Skip to main content

Postgres Loader

With Snowplow Postgres Loader you can load enriched data or failed events into PostgreSQL database.

Production use

The Postgres loader is not recommended for production use, especially with large data volumes. We recommend using a fully-fledged data warehouse like Databricks, Snowflake, BigQuery or Redshift, together with a respective loader.

Schemas in Postgres

For more information on how events are stored in Postgres, check the mapping between Snowplow schemas and the corresponding Postgres column types.

Available on Terraform Registry

A Terraform module which deploys the Snowplow Postgres Loader on AWS EC2 for use with Kinesis.
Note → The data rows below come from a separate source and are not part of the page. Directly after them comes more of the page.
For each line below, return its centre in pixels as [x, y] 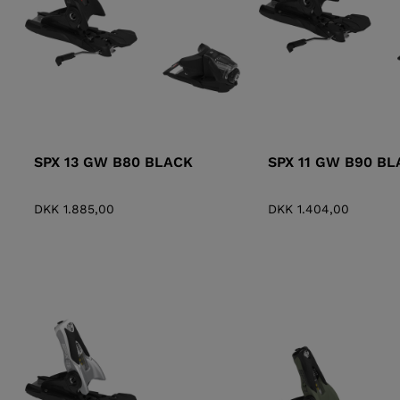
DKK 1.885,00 [74, 209]
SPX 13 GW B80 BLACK [113, 162]
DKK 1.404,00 [308, 209]
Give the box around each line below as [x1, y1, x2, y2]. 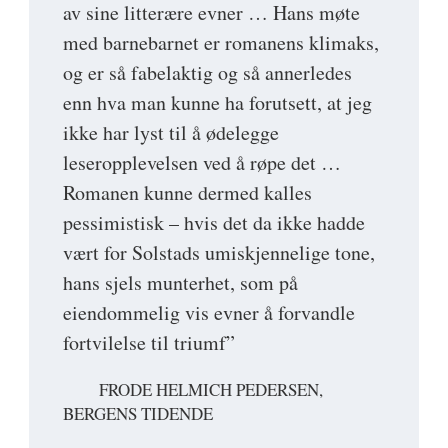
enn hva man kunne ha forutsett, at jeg [63, 88, 372, 116]
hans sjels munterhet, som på [63, 268, 298, 296]
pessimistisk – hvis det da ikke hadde [63, 208, 365, 236]
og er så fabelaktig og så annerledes [63, 58, 352, 86]
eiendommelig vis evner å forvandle [63, 298, 355, 326]
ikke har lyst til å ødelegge [63, 118, 279, 146]
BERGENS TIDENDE [63, 401, 213, 425]
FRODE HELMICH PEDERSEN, [99, 377, 323, 401]
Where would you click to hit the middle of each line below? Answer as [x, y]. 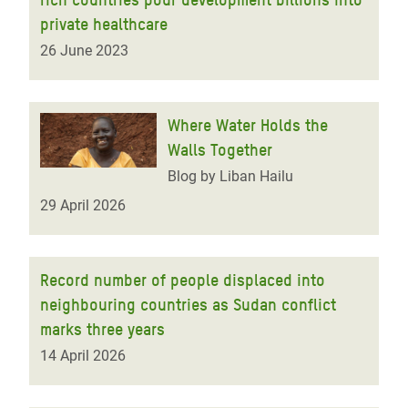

For installing in other environments, please see the other installation options below.

Getting a Docker image

Snowplow Postgres Loader is published on DockerHub:

docker pull snowplow/snowplow-postgres-loader:0.3.3

It accepts very typical configuration for Snowplow Loader:

docker run --rm \
-v $PWD/config:/snowplow/config \
snowplow/snowplow-postgres-loader:0.3.3 \
--resolver /snowplow/config/resolver.json \
--config /snowplow/config/config.hocon

Iglu

Where resolver.json is a typical Iglu Client configuration.

Please pay attention that schemas for all self-describing JSONs flowing through Postgres Loader must be hosted on Iglu Server 0.6.0 or above.
Iglu Central is static registry and if you use Snowplow-authored schemas - you need to upload all schemas from there as well.

Configuration

The configuration file is in HOCON format, and it specifies connection details for the target database and the input stream of events.

{
"input": {
"type": "Kinesis"
"streamName": "enriched-events"
"region": "eu-central-1"
}
"output" : {
"good": {
"type": "Postgres"
"host": "localhost"
"database": "snowplow"
"username": "postgres"
"password": ${POSTGRES_PASSWORD}
"schema": "atomic"
}
}
}

The input section can alternatively specify a GCP PubSub subscription, instead of a kinesis stream like in the example above.

  "input": {
"type": "PubSub"
"projectId": "my-project"
"subscriptionId": "my-subscription"
}

See the configuration reference for a complete description of all parameters.

Other

Loader creates events table on the start and every other table when it first encounters its corresponding schema.

You should ensure that the database and schema specified in the configuration exist before starting the loader.